We need to be better at estimating our ARV. We were convincing ourselves we'd get to use the higher comps in the area rather than assuming they'd use the low ones. We're still happy with the deal, but it's something to look out for on our next one.

Another thing that we didn’t look into as well as we should have was the property taxes. The property is assessed at $170k and the way property taxes are structured in Indy is you pay double (2% instead of 1%) if it’s a rental. That really hurt our cash flow. We filed a subjective appeal in April and are still waiting to get the assessment lowered. It’s a painfully slow process. It’s especially frustrating because I know of a friend who filed in early June and got his adjustment in mid-July. They claim they’re handling them in the order they’re getting them, but that’s not what I’m seeing. We’ll know next time to file immediately if we think we’ve got a chance to actually get it lowered.

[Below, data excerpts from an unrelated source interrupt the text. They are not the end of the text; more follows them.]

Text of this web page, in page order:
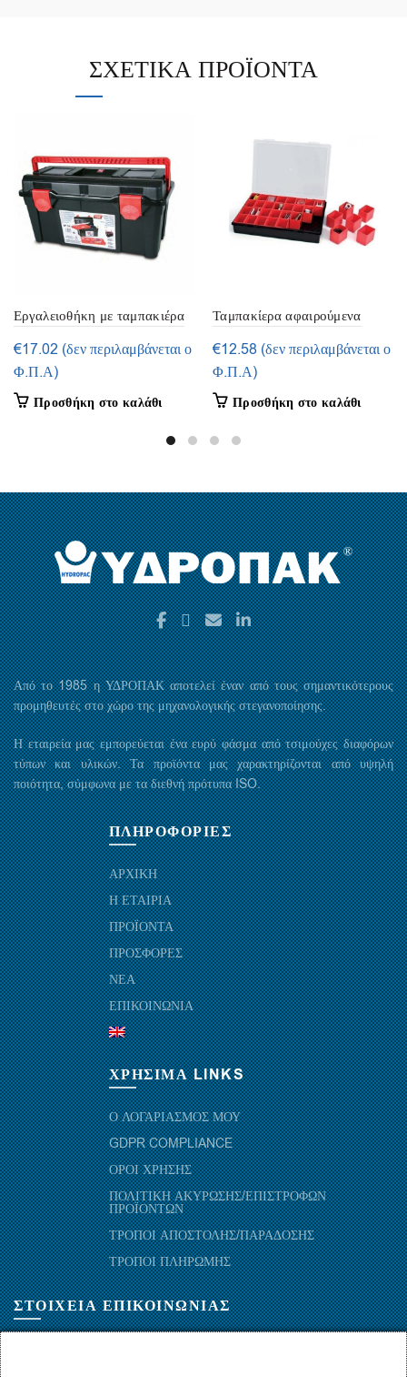
ΣΧΕΤΙΚΆ ΠΡΟΪΌΝΤΑ
Εργαλειοθήκη με ταμπακιέρα
και εταζέρα Νο.31 TAYG
(131004)
€17.02 (δεν περιλαμβάνεται ο
Φ.Π.Α)
Προσθήκη στο καλάθι
Ταμπακίερα αφαιρούμενα
κουτιά – 32 θέσεις
€12.58 (δεν περιλαμβάνεται ο
Φ.Π.Α)
Προσθήκη στο καλάθι
Από το 1985 η ΥΔΡΟΠΑΚ αποτελεί έναν από τους σημαντικότερους
προμηθευτές στο χώρο της μηχανολογικής στεγανοποίησης.
Η εταιρεία μας εμπορεύεται ένα ευρύ φάσμα από τσιμούχες διαφόρων
τύπων και υλικών. Τα προϊόντα μας χαρακτηρίζονται από υψηλή
ποιότητα, σύμφωνα με τα διεθνή πρότυπα ISO.
ΠΛΗΡΟΦΟΡΙΕΣ
ΑΡΧΙΚΗ
Η ΕΤΑΙΡΙΑ
ΠΡΟΪΟΝΤΑ
ΠΡΟΣΦΟΡΕΣ
ΝΕΑ
ΕΠΙΚΟΙΝΩΝΙΑ
ΧΡΗΣΙΜΑ LINKS
Ο ΛΟΓΑΡΙΑΣΜΟΣ ΜΟΥ
GDPR COMPLIANCE
ΟΡΟΙ ΧΡΗΣΗΣ
ΠΟΛΙΤΙΚΗ ΑΚΥΡΩΣΗΣ/ΕΠΙΣΤΡΟΦΩΝ
ΠΡΟΪΟΝΤΩΝ
ΤΡΟΠΟΙ ΑΠΟΣΤΟΛΗΣ/ΠΑΡΑΔΟΣΗΣ
ΤΡΟΠΟΙ ΠΛΗΡΩΜΗΣ
ΣΤΟΙΧΕΙΑ ΕΠΙΚΟΙΝΩΝΙΑΣ
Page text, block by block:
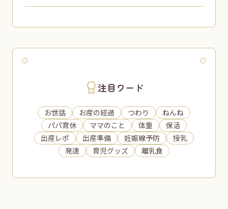
注目ワード
お世話 お産の経過 つわり
ねんね
パパ育休
ママのこと 体重
保活
出産レポ
出産準備 妊娠線予防
授乳
発達
育児グッズ 離乳食
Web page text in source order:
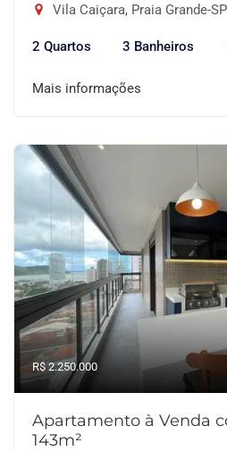
Vila Caiçara, Praia Grande-SP
2 Quartos 3 Banheiros
Mais informações
R$ 2.250.000
Apartamento à Venda
143m²
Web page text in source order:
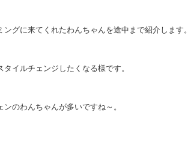
ングに来てくれたわんちゃんを途中まで紹介します。
タイルチェンジしたくなる様です。
ンのわんちゃんが多いですね～。
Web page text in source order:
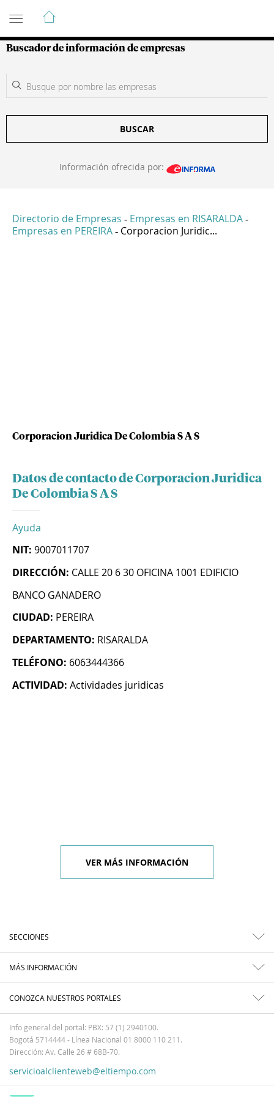
Guía de Empresas Colombianas
Buscador de información de empresas
BUSCAR
Información ofrecida por:
Directorio de Empresas - Empresas en RISARALDA -
Empresas en PEREIRA - Corporacion Juridic...
Corporacion Juridica De Colombia S A S
Datos de contacto de Corporacion Juridica
De Colombia S A S
Ayuda
NIT: 9007011707
DIRECCIÓN: CALLE 20 6 30 OFICINA 1001 EDIFICIO
BANCO GANADERO
CIUDAD: PEREIRA
DEPARTAMENTO: RISARALDA
TELÉFONO: 6063444366
ACTIVIDAD: Actividades juridicas
VER MÁS INFORMACIÓN
SECCIONES
MÁS INFORMACIÓN
CONOZCA NUESTROS PORTALES
Info general del portal: PBX: 57 (1) 2940100.
Bogotá 5714444 - Línea Nacional 01 8000 110 211.
Dirección: Av. Calle 26 # 68B-70.
servicioalclienteweb@eltiempo.com
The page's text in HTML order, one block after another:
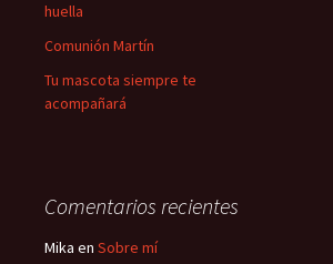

We're in the middle of our first flip, but as far as buy-and-hold rentals go, duplexes are great since it's essentially the same amount of work for two doors instead of just one. I would think compared to a SFR, they'd appreciate a little less and be tougher to sell since you're more likely to be selling to another investor than an owner occupant, but for the extra cash flow they seem like the way to go.

Thank You’s

I’ve been totally blown away by how open, friendly, and generous the investing community has been. It surprised me because in a way we’re all competing over the same deals (not really but a bit) that I figured everyone would be secretive and defensive of their team and strategies. We’ve learned a lot from both experienced investors with 50 doors under their belts to others just getting started like us. We’ve also enjoyed a lot of patience from service providers in Indy who’ve had to answer a lot of questions from us newbie’s before we felt confident enough to jump in.